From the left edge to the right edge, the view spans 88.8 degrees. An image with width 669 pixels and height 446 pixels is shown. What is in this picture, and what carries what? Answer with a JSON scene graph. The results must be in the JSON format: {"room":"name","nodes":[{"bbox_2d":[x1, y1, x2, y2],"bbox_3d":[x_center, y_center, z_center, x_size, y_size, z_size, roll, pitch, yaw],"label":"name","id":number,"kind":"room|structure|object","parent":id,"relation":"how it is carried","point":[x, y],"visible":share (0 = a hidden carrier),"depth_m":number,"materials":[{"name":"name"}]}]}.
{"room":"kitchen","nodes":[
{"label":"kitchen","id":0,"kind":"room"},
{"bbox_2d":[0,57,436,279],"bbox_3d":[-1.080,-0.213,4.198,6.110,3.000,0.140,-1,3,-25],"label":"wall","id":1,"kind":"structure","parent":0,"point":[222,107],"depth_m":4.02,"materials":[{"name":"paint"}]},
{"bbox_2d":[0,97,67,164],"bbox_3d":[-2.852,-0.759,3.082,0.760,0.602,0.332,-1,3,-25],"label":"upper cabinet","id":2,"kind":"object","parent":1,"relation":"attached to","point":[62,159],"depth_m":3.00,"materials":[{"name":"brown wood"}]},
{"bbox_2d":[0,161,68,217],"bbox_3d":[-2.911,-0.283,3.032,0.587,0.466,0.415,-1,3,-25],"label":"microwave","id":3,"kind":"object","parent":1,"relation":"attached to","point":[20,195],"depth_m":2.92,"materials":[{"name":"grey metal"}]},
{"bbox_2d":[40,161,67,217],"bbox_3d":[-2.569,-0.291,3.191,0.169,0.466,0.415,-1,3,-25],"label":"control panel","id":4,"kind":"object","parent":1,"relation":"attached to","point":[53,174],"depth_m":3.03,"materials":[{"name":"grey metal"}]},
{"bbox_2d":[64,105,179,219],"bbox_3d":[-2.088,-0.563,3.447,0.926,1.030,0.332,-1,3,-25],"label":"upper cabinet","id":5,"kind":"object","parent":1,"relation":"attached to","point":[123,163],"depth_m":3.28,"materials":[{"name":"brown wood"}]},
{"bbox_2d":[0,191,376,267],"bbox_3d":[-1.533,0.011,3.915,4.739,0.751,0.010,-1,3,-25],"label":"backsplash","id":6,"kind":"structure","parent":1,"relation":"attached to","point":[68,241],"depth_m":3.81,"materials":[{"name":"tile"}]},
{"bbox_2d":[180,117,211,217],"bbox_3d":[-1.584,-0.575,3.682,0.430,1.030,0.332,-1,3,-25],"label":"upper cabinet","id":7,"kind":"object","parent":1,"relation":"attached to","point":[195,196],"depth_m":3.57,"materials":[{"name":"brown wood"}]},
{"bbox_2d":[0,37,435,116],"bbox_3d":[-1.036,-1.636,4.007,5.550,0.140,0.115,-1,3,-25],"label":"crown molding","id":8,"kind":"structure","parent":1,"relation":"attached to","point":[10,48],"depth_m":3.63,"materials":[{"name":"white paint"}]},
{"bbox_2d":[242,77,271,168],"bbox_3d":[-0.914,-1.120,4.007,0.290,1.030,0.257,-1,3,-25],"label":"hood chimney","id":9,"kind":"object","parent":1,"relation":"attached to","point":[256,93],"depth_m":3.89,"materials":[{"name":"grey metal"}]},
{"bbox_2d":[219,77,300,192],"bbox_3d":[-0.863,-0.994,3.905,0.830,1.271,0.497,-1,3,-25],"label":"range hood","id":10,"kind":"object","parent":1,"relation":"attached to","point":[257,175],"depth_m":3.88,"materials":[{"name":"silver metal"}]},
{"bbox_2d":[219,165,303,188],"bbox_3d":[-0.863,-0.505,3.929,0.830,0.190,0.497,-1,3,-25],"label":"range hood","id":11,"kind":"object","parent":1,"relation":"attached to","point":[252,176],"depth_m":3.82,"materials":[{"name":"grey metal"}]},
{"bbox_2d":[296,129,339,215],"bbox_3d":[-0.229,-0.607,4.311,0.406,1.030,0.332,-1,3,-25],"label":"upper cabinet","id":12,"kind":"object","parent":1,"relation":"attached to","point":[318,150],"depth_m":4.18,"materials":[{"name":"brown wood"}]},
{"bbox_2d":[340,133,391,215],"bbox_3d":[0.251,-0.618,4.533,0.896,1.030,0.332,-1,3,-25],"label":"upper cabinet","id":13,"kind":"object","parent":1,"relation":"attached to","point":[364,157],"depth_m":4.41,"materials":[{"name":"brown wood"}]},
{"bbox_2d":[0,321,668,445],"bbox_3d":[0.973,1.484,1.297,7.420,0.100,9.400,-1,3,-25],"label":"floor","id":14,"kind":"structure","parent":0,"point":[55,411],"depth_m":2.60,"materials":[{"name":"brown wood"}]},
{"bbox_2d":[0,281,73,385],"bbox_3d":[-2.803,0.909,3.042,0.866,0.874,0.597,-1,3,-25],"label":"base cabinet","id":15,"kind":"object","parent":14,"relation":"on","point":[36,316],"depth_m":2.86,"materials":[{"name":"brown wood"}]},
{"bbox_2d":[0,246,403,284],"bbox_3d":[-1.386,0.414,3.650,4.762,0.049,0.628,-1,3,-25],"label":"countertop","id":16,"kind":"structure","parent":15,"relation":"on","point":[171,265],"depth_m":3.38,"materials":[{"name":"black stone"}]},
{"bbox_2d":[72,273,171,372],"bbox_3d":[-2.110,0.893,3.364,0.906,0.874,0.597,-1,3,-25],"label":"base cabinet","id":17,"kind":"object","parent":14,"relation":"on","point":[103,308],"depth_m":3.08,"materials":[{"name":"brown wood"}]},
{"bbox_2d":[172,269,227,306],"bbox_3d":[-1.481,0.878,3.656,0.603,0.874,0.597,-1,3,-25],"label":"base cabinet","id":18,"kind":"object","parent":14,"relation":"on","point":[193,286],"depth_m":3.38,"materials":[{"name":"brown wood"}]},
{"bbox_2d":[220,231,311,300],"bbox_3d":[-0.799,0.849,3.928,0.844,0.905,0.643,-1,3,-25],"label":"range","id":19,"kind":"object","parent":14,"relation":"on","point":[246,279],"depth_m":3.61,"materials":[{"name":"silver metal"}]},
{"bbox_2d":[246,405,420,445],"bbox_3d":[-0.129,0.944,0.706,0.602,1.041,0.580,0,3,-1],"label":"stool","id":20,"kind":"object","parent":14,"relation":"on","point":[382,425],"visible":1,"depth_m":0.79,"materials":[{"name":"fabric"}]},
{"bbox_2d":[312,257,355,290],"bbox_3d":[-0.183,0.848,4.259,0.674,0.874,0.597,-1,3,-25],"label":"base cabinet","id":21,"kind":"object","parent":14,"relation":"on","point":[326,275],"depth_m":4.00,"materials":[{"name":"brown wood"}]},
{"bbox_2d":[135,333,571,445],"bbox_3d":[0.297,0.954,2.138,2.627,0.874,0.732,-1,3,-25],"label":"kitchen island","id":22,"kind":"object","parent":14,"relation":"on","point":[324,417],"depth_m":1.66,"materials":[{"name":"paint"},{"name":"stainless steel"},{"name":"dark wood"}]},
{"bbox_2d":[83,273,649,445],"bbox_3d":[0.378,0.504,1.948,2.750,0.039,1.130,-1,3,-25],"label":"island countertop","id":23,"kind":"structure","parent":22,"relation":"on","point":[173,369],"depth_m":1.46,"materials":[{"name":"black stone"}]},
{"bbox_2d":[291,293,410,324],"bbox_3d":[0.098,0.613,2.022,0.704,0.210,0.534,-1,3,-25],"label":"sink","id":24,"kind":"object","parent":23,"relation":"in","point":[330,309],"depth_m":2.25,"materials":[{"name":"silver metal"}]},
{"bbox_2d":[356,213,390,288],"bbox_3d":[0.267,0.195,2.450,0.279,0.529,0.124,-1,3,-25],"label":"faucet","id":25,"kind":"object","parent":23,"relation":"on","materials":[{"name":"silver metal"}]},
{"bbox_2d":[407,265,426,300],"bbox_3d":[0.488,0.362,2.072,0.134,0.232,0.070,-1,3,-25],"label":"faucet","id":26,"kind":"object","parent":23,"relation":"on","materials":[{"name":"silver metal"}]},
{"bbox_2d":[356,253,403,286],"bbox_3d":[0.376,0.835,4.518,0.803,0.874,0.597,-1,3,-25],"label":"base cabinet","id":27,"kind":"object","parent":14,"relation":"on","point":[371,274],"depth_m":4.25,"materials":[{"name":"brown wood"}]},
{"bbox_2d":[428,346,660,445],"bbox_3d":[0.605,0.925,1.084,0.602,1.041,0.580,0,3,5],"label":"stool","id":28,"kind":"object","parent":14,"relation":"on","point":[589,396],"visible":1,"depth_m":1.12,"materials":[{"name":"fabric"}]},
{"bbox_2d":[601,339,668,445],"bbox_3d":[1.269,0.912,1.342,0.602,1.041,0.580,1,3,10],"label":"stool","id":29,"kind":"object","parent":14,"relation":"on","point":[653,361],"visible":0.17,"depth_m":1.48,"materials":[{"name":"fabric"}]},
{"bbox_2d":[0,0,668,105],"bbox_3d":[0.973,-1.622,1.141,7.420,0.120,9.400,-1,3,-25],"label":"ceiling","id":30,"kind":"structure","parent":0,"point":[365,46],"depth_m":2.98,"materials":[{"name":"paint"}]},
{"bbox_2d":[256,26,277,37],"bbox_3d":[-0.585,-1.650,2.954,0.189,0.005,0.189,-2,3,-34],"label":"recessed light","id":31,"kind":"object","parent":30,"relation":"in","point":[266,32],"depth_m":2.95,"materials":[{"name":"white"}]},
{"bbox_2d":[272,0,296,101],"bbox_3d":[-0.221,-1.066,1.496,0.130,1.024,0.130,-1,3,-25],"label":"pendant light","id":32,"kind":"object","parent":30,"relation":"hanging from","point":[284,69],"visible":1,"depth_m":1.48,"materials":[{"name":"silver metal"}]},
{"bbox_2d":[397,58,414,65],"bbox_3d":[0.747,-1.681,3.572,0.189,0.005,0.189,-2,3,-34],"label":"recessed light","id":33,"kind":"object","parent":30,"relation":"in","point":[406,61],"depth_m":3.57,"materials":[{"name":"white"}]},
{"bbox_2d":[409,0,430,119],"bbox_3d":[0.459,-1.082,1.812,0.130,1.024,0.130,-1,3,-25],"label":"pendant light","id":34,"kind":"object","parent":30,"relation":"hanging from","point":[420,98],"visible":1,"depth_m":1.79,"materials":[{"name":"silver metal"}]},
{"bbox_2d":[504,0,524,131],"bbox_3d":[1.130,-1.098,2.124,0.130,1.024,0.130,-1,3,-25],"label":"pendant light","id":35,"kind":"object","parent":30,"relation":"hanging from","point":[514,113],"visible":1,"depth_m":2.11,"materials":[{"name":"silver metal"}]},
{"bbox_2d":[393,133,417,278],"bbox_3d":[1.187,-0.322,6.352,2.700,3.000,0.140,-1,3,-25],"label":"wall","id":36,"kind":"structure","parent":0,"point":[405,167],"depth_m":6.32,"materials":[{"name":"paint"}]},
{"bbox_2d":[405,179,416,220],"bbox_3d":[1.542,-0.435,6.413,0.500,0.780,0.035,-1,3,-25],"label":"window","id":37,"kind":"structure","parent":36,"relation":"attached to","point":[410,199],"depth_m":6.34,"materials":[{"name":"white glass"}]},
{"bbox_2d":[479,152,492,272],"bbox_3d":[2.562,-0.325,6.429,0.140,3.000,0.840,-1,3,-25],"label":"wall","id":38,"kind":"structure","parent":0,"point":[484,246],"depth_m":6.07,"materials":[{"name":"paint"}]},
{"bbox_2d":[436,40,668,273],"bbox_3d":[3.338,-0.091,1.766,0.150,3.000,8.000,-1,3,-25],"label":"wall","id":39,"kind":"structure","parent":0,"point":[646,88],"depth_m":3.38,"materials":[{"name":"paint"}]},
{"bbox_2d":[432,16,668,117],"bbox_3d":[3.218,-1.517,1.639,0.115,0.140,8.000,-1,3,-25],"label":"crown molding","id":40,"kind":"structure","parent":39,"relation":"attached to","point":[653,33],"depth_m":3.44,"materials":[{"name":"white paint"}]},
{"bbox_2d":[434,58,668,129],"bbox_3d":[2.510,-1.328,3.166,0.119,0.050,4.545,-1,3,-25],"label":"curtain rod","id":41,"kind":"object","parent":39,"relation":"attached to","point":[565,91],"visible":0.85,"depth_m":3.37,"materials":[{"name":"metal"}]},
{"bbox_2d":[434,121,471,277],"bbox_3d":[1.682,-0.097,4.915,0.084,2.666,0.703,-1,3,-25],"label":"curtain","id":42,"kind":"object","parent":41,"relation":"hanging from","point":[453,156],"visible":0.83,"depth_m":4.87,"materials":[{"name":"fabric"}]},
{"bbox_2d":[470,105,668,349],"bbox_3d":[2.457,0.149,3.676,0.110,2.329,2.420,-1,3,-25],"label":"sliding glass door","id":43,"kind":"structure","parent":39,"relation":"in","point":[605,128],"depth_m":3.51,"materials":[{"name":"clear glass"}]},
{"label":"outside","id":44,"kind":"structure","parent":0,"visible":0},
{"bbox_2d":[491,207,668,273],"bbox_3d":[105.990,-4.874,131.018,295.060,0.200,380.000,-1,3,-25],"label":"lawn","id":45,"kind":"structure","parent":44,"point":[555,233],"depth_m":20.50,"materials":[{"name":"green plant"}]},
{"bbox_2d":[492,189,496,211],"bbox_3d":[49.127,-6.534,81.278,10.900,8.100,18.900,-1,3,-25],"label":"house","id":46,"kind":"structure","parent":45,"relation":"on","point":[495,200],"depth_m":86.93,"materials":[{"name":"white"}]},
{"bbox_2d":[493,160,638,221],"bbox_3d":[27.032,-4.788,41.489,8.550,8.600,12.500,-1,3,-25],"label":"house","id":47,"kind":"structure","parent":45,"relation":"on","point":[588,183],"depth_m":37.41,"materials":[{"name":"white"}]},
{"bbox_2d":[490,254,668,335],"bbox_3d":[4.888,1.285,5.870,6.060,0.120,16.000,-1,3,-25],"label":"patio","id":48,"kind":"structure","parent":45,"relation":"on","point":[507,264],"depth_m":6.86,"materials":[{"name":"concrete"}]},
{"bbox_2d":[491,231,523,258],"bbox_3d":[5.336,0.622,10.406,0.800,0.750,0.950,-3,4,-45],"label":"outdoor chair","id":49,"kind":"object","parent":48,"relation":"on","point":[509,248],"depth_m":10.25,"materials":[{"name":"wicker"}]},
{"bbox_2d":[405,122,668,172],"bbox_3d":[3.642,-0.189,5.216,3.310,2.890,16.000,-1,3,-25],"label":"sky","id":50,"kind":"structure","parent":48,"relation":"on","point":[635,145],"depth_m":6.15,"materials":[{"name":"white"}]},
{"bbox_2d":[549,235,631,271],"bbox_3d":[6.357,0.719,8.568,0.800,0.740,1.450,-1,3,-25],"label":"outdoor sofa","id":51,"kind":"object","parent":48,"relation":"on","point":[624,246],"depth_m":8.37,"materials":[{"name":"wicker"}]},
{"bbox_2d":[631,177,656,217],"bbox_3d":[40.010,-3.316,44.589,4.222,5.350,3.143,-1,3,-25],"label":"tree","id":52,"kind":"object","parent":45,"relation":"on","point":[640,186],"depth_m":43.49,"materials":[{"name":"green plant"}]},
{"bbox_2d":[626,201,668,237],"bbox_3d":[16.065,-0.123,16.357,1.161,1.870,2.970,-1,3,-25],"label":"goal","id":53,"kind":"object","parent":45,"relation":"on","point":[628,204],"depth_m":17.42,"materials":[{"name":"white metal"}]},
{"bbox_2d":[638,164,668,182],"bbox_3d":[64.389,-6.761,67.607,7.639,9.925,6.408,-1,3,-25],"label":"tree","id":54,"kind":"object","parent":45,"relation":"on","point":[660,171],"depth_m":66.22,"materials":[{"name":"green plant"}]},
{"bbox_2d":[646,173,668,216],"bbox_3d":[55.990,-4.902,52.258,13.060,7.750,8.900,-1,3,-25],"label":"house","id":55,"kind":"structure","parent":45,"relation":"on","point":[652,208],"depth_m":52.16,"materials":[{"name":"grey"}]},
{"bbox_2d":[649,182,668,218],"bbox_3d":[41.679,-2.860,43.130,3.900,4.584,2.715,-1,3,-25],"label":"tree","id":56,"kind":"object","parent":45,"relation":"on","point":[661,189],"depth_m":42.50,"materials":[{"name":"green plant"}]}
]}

▶ The problem
In the preceding records, how many lines include the word "light"? Reply with the number only.

▶ Result
5